- [What is required]
Every entry below should be repeated exactly; the pictures should not.

- [Data for processing]
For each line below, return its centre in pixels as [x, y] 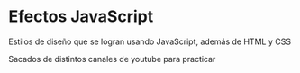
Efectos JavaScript [81, 17]
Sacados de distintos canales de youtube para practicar [112, 59]
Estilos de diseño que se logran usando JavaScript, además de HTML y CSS [150, 41]
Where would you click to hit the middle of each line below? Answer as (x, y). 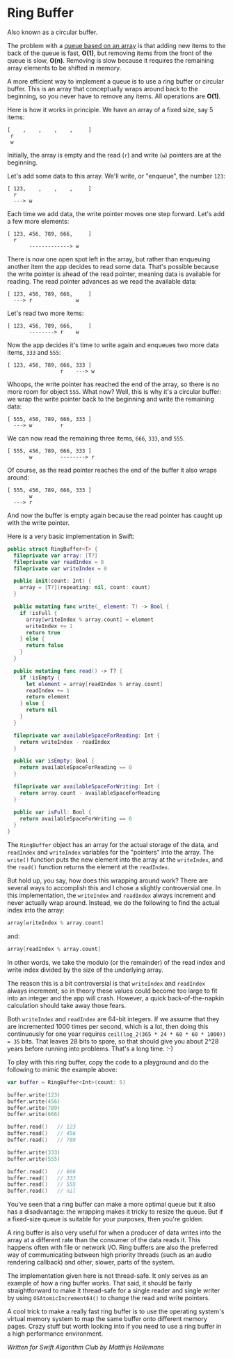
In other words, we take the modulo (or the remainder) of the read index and (116, 962)
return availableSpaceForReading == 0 (76, 768)
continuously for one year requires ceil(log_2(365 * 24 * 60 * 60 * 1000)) (116, 1034)
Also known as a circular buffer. (53, 32)
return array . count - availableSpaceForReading (90, 793)
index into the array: (36, 910)
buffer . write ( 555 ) (34, 1159)
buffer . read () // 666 (42, 1172)
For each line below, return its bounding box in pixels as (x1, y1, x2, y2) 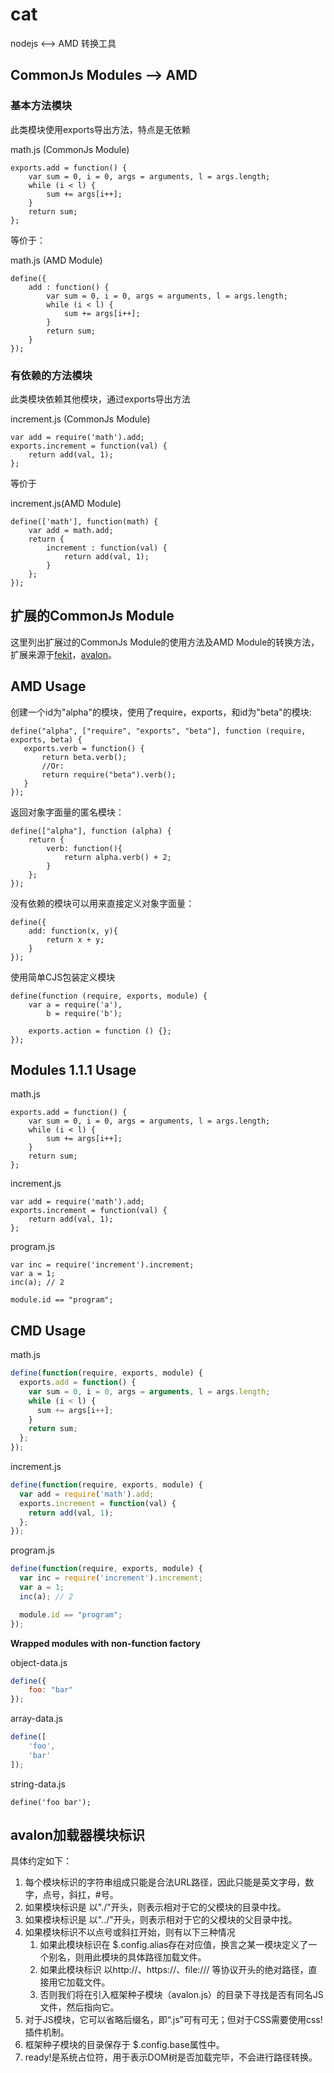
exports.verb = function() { (23, 743, 145, 753)
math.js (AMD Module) (10, 254, 103, 266)
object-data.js (10, 1656, 68, 1668)
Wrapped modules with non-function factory (10, 1637, 201, 1649)
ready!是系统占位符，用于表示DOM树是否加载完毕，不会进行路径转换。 (24, 2051, 318, 2063)
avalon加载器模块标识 (10, 1827, 146, 1844)
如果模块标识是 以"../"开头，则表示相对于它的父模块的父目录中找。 (24, 1914, 298, 1926)
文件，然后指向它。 (39, 2001, 120, 2013)
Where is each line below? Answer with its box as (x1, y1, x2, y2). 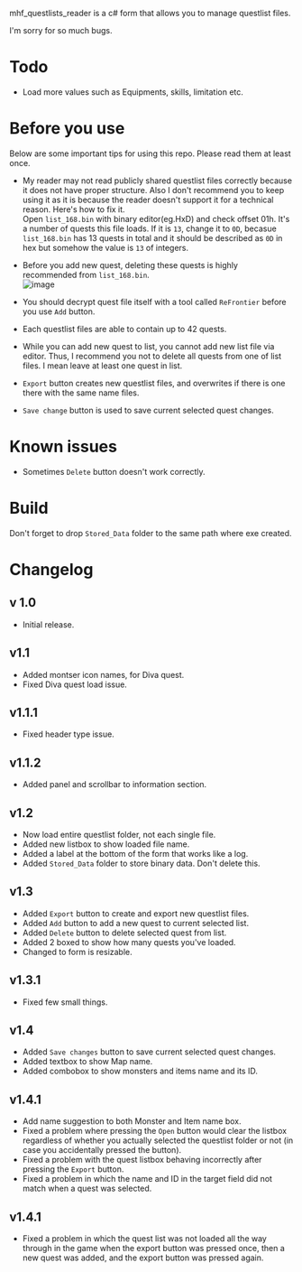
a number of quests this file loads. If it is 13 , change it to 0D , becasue (22, 223, 277, 234)
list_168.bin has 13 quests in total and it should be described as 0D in (22, 232, 283, 243)
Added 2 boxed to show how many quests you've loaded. (22, 936, 236, 947)
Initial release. (22, 618, 75, 630)
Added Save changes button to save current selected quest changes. (22, 1046, 277, 1057)
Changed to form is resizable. (22, 946, 133, 957)
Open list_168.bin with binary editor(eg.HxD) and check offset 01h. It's (22, 213, 290, 224)
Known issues (9, 437, 117, 457)
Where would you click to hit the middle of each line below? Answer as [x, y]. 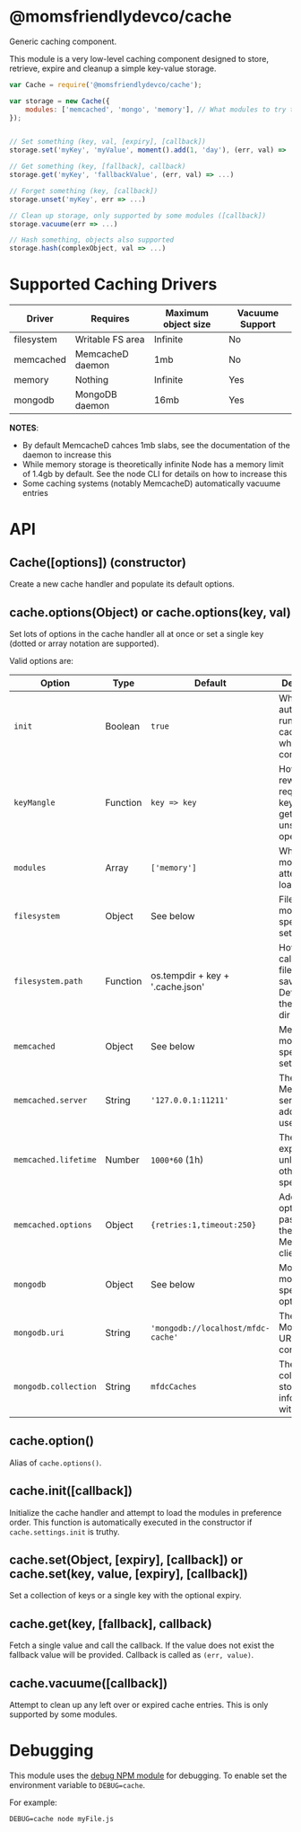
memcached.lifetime [55, 1159]
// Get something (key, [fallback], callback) [98, 167]
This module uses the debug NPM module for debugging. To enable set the [148, 1775]
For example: [34, 1802]
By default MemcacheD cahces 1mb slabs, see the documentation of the [156, 446]
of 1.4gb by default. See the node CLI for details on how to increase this [155, 474]
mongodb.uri [39, 1332]
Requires [110, 319]
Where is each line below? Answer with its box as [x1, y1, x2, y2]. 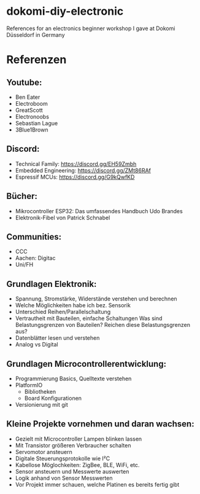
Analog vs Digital [15, 341, 58, 348]
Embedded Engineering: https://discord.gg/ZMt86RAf [15, 167, 152, 174]
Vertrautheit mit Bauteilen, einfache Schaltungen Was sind [15, 315, 163, 322]
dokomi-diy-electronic [6, 4, 124, 18]
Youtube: [6, 77, 42, 87]
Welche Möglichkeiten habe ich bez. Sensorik [15, 302, 131, 309]
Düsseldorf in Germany [6, 31, 66, 38]
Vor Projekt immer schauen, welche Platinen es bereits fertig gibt [15, 480, 180, 488]
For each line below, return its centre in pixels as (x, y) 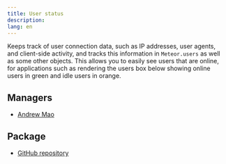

- [Task output]
For each line below, return its centre in pixels as [x, y] 
Efectos JavaScript [81, 17]
Sacados de distintos canales de youtube para practicar [112, 59]
Estilos de diseño que se logran usando JavaScript, además de HTML y CSS [150, 41]
Where would you click to hit the middle of each line below? Answer as (x, y). 
In other words, we take the modulo (or the remainder) of the read index and (116, 962)
return availableSpaceForReading == 0 (76, 768)
continuously for one year requires ceil(log_2(365 * 24 * 60 * 60 * 1000)) (116, 1034)
Also known as a circular buffer. (53, 32)
return array . count - availableSpaceForReading (90, 793)
index into the array: (36, 910)
buffer . write ( 555 ) (34, 1159)
buffer . read () // 666 (42, 1172)
For each line below, return its bounding box in pixels as (x1, y1, x2, y2) 
exports.verb = function() { (23, 743, 145, 753)
math.js (AMD Module) (10, 254, 103, 266)
object-data.js (10, 1656, 68, 1668)
Wrapped modules with non-function factory (10, 1637, 201, 1649)
ready!是系统占位符，用于表示DOM树是否加载完毕，不会进行路径转换。 (24, 2051, 318, 2063)
avalon加载器模块标识 (10, 1827, 146, 1844)
如果模块标识是 以"../"开头，则表示相对于它的父模块的父目录中找。 (24, 1914, 298, 1926)
文件，然后指向它。 (39, 2001, 120, 2013)
Where is each line below? Answer with its box as (x1, y1, x2, y2). 
a number of quests this file loads. If it is 13 , change it to 0D , becasue (22, 223, 277, 234)
list_168.bin has 13 quests in total and it should be described as 0D in (22, 232, 283, 243)
Added 2 boxed to show how many quests you've loaded. (22, 936, 236, 947)
Initial release. (22, 618, 75, 630)
Added Save changes button to save current selected quest changes. (22, 1046, 277, 1057)
Changed to form is resizable. (22, 946, 133, 957)
Open list_168.bin with binary editor(eg.HxD) and check offset 01h. It's (22, 213, 290, 224)
Known issues (9, 437, 117, 457)
Where would you click to hit the middle of each line below? Answer as [x, y]. 
memcached.lifetime [55, 1159]
// Get something (key, [fallback], callback) [98, 167]
This module uses the debug NPM module for debugging. To enable set the [148, 1775]
For example: [34, 1802]
By default MemcacheD cahces 1mb slabs, see the documentation of the [156, 446]
of 1.4gb by default. See the node CLI for details on how to increase this [155, 474]
mongodb.uri [39, 1332]
Requires [110, 319]
Where is each line below? Answer with its box as [x1, y1, x2, y2]. 
Analog vs Digital [15, 341, 58, 348]
Embedded Engineering: https://discord.gg/ZMt86RAf [15, 167, 152, 174]
Vertrautheit mit Bauteilen, einfache Schaltungen Was sind [15, 315, 163, 322]
dokomi-diy-electronic [6, 4, 124, 18]
Youtube: [6, 77, 42, 87]
Welche Möglichkeiten habe ich bez. Sensorik [15, 302, 131, 309]
Düsseldorf in Germany [6, 31, 66, 38]
Vor Projekt immer schauen, welche Platinen es bereits fertig gibt [15, 480, 180, 488]
For each line below, return its centre in pixels as (x, y) 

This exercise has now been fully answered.